Embedding Models for RAG in Python — Benchmark and Comparison
I spent three days debugging a RAG pipeline that kept hallucinating. The chunking was fine. The prompt was solid. The problem? I was using the wrong embedding model. One swap — from a lightweight model to a proper retrieval-trained one — and precision jumped from 0.4 to 0.85.
That experience convinced me: the embedding model is the single highest-leverage component in any RAG system. It matters more than your chunking strategy, your vector database, or your prompt template combined.
What Are Embedding Models and Why They Matter for RAG?
An embedding model converts text into a fixed-length vector of numbers — a dense numerical fingerprint that captures meaning. Texts with similar meanings land close together in vector space, while unrelated texts end up far apart.
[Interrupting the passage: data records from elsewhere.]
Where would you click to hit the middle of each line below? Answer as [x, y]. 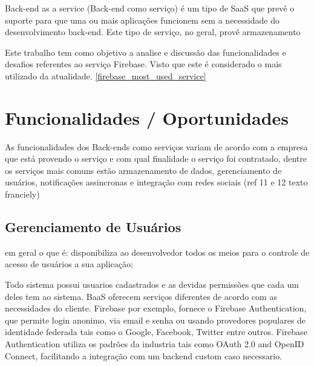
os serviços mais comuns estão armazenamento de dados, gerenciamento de [143, 170]
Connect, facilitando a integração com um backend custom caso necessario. [144, 355]
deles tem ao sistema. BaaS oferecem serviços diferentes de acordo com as [141, 296]
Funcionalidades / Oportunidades [147, 117]
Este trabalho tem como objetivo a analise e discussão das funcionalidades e [146, 52]
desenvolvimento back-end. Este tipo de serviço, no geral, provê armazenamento [153, 32]
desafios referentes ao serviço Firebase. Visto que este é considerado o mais [143, 64]
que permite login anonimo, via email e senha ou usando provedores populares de [155, 320]
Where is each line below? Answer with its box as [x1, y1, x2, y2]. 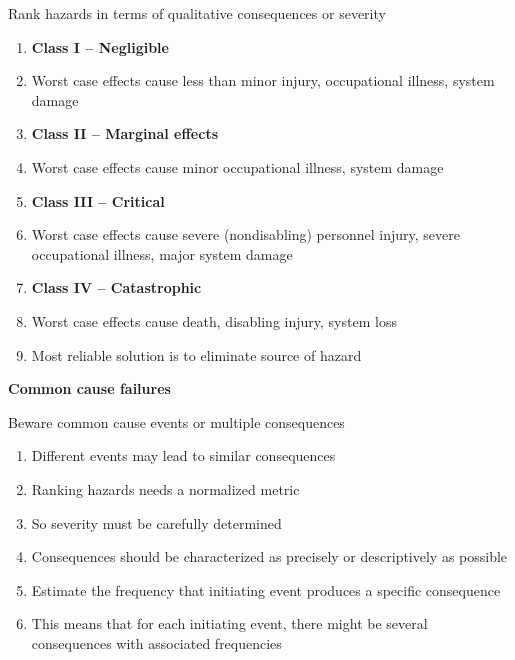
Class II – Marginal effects [31, 123, 219, 144]
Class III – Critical [31, 190, 165, 211]
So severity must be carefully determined [31, 512, 282, 533]
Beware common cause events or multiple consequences [8, 411, 345, 432]
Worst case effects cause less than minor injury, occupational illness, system [31, 70, 495, 91]
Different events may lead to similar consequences [31, 445, 336, 466]
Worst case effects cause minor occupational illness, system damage [31, 156, 444, 177]
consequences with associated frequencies [31, 632, 282, 653]
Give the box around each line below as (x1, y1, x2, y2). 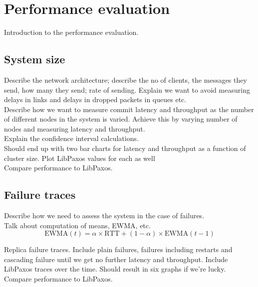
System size (4, 51, 65, 67)
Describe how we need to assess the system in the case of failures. (4, 210, 205, 221)
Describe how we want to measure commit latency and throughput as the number (4, 104, 254, 114)
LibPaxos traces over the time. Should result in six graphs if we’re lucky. (4, 264, 226, 274)
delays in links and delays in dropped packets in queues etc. (4, 94, 187, 105)
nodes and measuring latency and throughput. (4, 123, 145, 134)
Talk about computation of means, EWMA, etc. (4, 220, 151, 230)
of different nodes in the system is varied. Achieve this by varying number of (4, 114, 238, 124)
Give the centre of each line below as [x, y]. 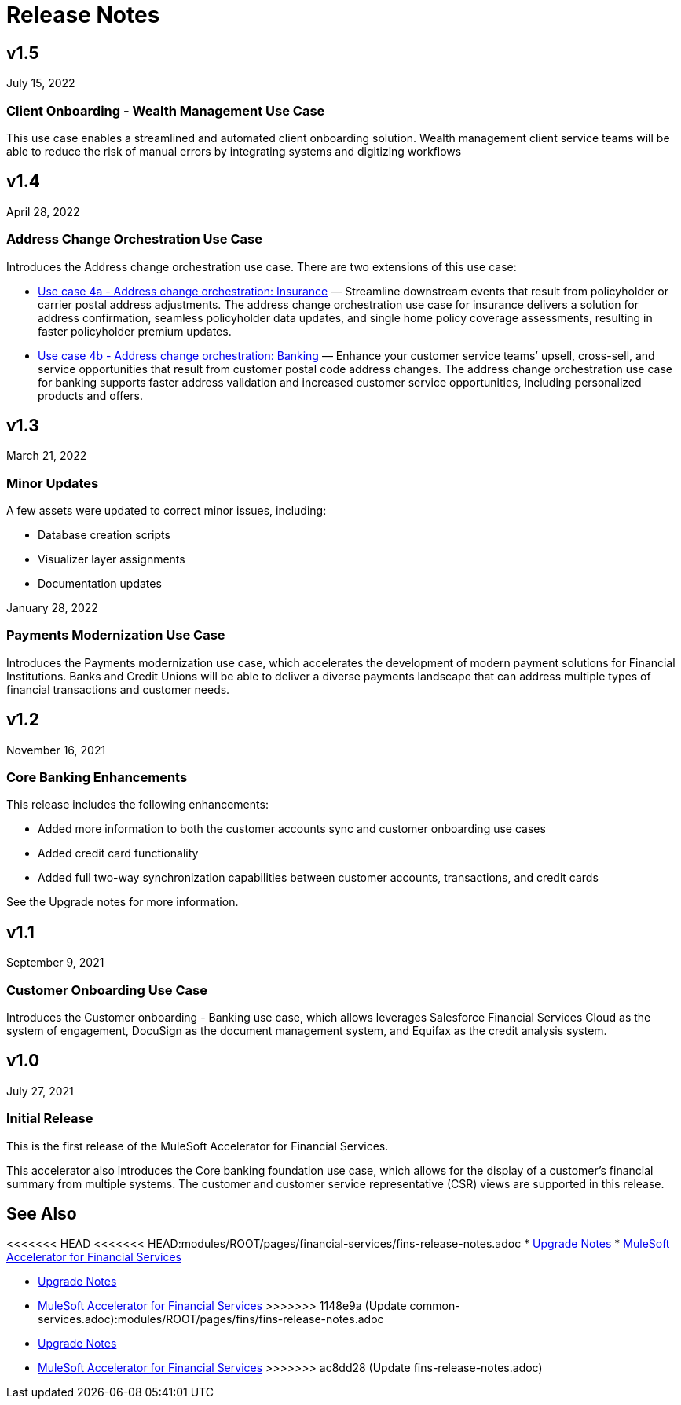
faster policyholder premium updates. [135, 331]
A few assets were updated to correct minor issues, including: [167, 511]
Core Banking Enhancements [97, 778]
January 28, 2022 [52, 608]
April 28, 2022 [43, 211]
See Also [42, 1214]
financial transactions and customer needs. [118, 689]
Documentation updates [100, 584]
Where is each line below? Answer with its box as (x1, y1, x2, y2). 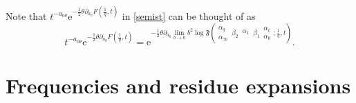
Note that (6, 8, 47, 23)
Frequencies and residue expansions (6, 71, 351, 99)
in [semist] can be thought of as (122, 8, 256, 23)
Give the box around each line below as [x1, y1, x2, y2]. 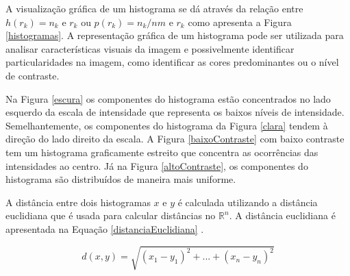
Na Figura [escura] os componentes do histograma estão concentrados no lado [5, 91, 331, 105]
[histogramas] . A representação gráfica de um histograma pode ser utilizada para [5, 28, 344, 42]
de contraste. [5, 68, 60, 82]
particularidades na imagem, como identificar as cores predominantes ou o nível [5, 55, 339, 69]
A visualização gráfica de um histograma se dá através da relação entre [5, 1, 303, 15]
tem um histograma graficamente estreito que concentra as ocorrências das [5, 145, 318, 159]
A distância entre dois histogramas [5, 195, 151, 209]
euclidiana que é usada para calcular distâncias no [5, 208, 216, 223]
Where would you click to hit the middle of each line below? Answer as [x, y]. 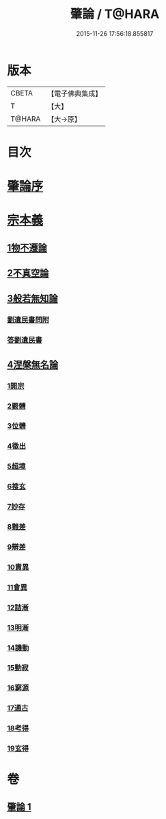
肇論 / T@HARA [115, 14]
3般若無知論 [32, 299]
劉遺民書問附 [28, 320]
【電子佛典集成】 [75, 93]
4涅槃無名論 [33, 364]
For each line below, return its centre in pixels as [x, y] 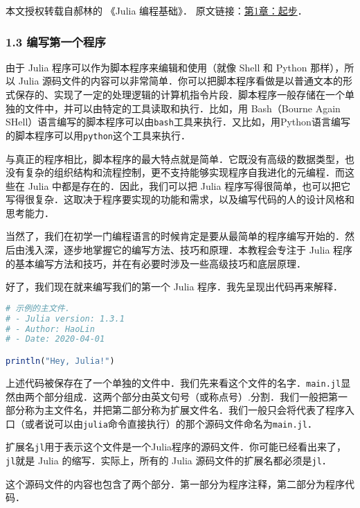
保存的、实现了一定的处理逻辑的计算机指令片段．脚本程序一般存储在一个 [180, 94]
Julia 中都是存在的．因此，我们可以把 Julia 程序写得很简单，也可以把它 [189, 185]
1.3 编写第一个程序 [56, 41]
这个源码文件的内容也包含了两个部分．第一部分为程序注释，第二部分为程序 [175, 483]
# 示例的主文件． [39, 308]
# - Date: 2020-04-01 [55, 339]
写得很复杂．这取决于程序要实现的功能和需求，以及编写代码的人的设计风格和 [180, 199]
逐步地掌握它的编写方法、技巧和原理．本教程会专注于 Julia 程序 [208, 250]
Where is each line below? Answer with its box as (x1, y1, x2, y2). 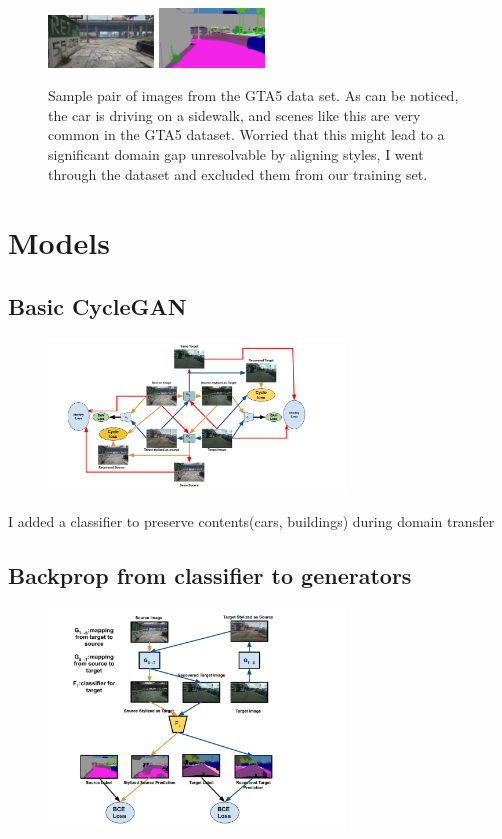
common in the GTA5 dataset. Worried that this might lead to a (48, 124, 445, 145)
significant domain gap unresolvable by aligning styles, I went (48, 144, 424, 164)
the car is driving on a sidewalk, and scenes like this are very (48, 104, 421, 125)
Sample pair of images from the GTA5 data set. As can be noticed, (48, 85, 459, 106)
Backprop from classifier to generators (8, 560, 412, 591)
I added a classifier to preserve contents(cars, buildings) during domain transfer (8, 511, 495, 532)
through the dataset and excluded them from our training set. (48, 163, 428, 184)
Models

In a RAG pipeline, the embedding model does the heavy lifting at two critical points. First, it encodes your document chunks into vectors during indexing. Second, it encodes the user's question at query time. The quality of these vectors determines whether the retriever finds the right documents or serves up irrelevant noise.
Quick Comparison Table
I picked these four models to cover the full spectrum: premium API, cost-efficient API, heavyweight open-source, and ultralight open-source. Here is how they compare at a glance — I keep this table bookmarked for every new RAG project.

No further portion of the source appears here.